[Stored records]

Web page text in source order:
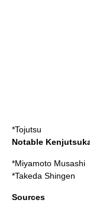
*Tojutsu
Notable
*Miyamoto Musashi
*Takeda Shingen
Sources
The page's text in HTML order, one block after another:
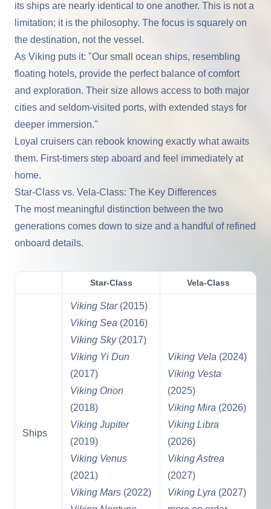
its ships are nearly identical to one another. This is not a
limitation; it is the philosophy. The focus is squarely on
the destination, not the vessel.
As Viking puts it: "Our small ocean ships, resembling
floating hotels, provide the perfect balance of comfort
and exploration. Their size allows access to both major
cities and seldom-visited ports, with extended stays for
deeper immersion."
Loyal cruisers can rebook knowing exactly what awaits
them. First-timers step aboard and feel immediately at
home.
Star-Class vs. Vela-Class: The Key Differences
The most meaningful distinction between the two
generations comes down to size and a handful of refined
onboard details.
Star-Class Vela-Class
Ships
Viking Star(2015)
Viking Sea (2016)
Viking Sky(2017)
Viking Yi Dun
(2017)
Viking Orion
(2018)
Viking Jupiter
(2019)
Viking Venus
(2021)
Viking Mars (2022)
Viking Vela (2024)
Viking Vesta
(2025)
Viking Mira (2026)
Viking Libra
(2026)
Viking Astrea
(2027)
Viking Lyra (2027)

● **ASSIGNMENT**
All lines in the entries above that include "Class" should be found and copied.

● **OUTPUT OF THE EXERCISE**
Star-Class vs. Vela-Class: The Key Differences
Star-Class Vela-Class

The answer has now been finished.